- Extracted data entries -
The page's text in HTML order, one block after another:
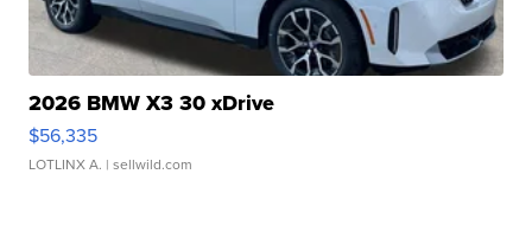
2026 BMW X3 30 xDrive
$56,335
LOTLINX A. | sellwild.com
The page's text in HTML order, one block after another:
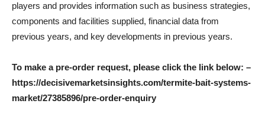
players and provides information such as business strategies,
components and facilities supplied, financial data from
previous years, and key developments in previous years.
To make a pre-order request, please click the link below: –
https://decisivemarketsinsights.com/termite-bait-systems-
market/27385896/pre-order-enquiry
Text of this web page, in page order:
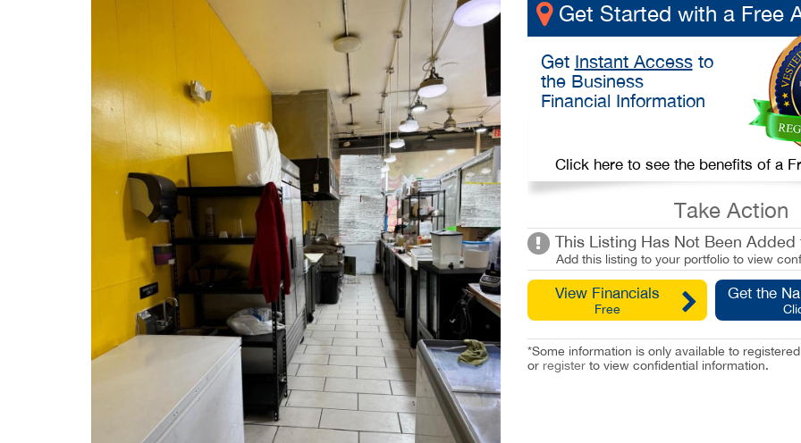
Get Started with a Free
Get Instant Accessto
the Business
Financial Information
Click here to see the benefits of a
Take Action
This Listing Has Not Been
Add this listing to your portfolio to view
View Financials
Free
Get the
*Some information is only available to
or registerto view confidential information.
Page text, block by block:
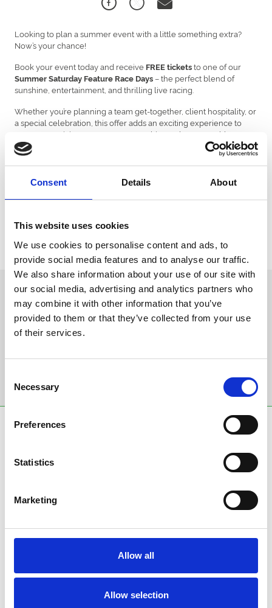
Consent Details About
This website uses cookies
We use cookies to personalise content and ads, to
provide social media features and to analyse our traffic.
We also share information about your use of our site with
our social media, advertising and analytics partners who
may combine it with other information that you’ve
provided to them or that they’ve collected from your use
of their services.
Selection
Necessary
Preferences
Statistics
Marketing
Allow all
Allow selection
Looking to plan a summer event with a little something extra?
Now’s your chance!
Book your event today and receive FREE ticketsto one of our
Summer Saturday Feature Race Days– the perfect blend of
sunshine, entertainment, and thrilling live racing.
Whether you’re planning a team get-together, client hospitality, or
a special celebration, this offer adds an exciting experience to
your event, giving your guests something truly memorable to
look forward to.
But don’t delay – spaces are limited, and this exclusive offer is only
valid for events taking place between
1st June and 30th
Venue Hire Enquiry | Venue Hire | Ffos Las Racecourse
Sign up to our newsletter to get the latest news,
events and special offers direct to your inbox.
Email Address:
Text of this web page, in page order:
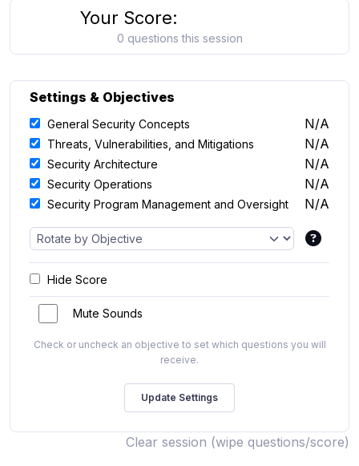
Your Score:
0 questions this session
Settings & Objectives
General Security Concepts N/A
Threats, Vulnerabilities, and Mitigations N/A
Security Architecture N/A
Security Operations N/A
Security Program Management and Oversight N/A
Hide Score
Mute Sounds
Check or uncheck an objective to set which questions you will
receive.
Clear session (wipe questions/score)
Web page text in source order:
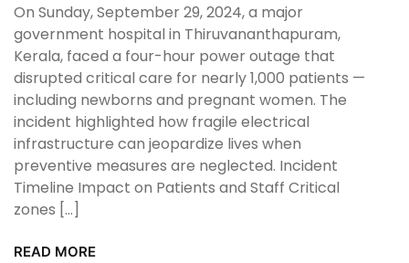
On Sunday, September 29, 2024, a major
government hospital in Thiruvananthapuram,
Kerala, faced a four-hour power outage that
disrupted critical care for nearly 1,000 patients —
including newborns and pregnant women. The
incident highlighted how fragile electrical
infrastructure can jeopardize lives when
preventive measures are neglected. Incident
Timeline Impact on Patients and Staff Critical
zones […]
READ MORE
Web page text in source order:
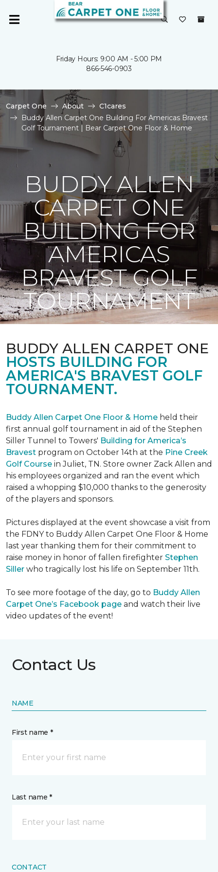
Friday Hours: 9:00 AM - 5:00 PM
866-546-0903
Carpet One About
C1cares
Buddy Allen Carpet One Building For Americas Bravest
Golf Tournament | Bear Carpet One Floor & Home
BUDDY ALLEN
CARPET ONE
BUILDING FOR
AMERICAS
BRAVEST GOLF
TOURNAMENT
BUDDY ALLEN CARPET ONE
HOSTS BUILDING FOR
AMERICA'S BRAVEST GOLF
TOURNAMENT.
Buddy Allen Carpet One Floor & Home held their
first annual golf tournament in aid of the Stephen
Siller Tunnel to Towers' Building for America’s
Bravest program on October 14th at the Pine Creek
Golf Course in Juliet, TN. Store owner Zack Allen and
his employees organized and ran the event which
raised a whopping $10,000 thanks to the generosity
of the players and sponsors.
Pictures displayed at the event showcase a visit from
the FDNY to Buddy Allen Carpet One Floor & Home
last year thanking them for their commitment to
raise money in honor of fallen firefighter Stephen
Siller who tragically lost his life on September 11th.
To see more footage of the day, go to Buddy Allen
Carpet One’s Facebook page and watch their live
video updates of the event!
Contact Us
NAME
First name *
Last name *
CONTACT
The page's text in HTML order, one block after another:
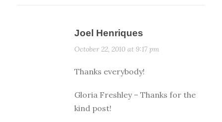
Joel Henriques
October 22, 2010 at 9:17 pm
Thanks everybody!
Gloria Freshley – Thanks for the
kind post!
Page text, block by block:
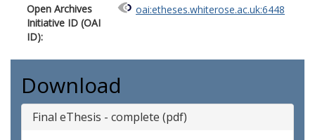
Open Archives
Initiative ID (OAI
ID):
oai:etheses.whiterose.ac.uk:6448
Download
Final eThesis - complete (pdf)
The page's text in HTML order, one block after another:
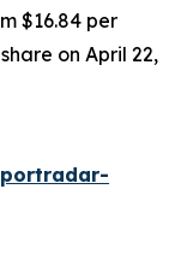
$16.84 per
on April 22,

- TASK REQUIREMENTS -
Look above for the line with "components and facilities" and copy exactly from it through the line with "our social media, advertising", both included. Omit the pictures.

- EXERCISE ANSWER -
components and facilities supplied, financial data from
previous years, and key developments in previous years.
To make a pre-order request, please click the link below: –
https://decisivemarketsinsights.com/termite-bait-systems-
market/27385896/pre-order-enquiry
Text of this web page, in page order:
Get Started with a Free
Get Instant Accessto
the Business
Financial Information
Click here to see the benefits of a
Take Action
This Listing Has Not Been
Add this listing to your portfolio to view
View Financials
Free
Get the
*Some information is only available to
or registerto view confidential information.
Page text, block by block:
Consent Details About
This website uses cookies
We use cookies to personalise content and ads, to
provide social media features and to analyse our traffic.
We also share information about your use of our site with
our social media, advertising and analytics partners who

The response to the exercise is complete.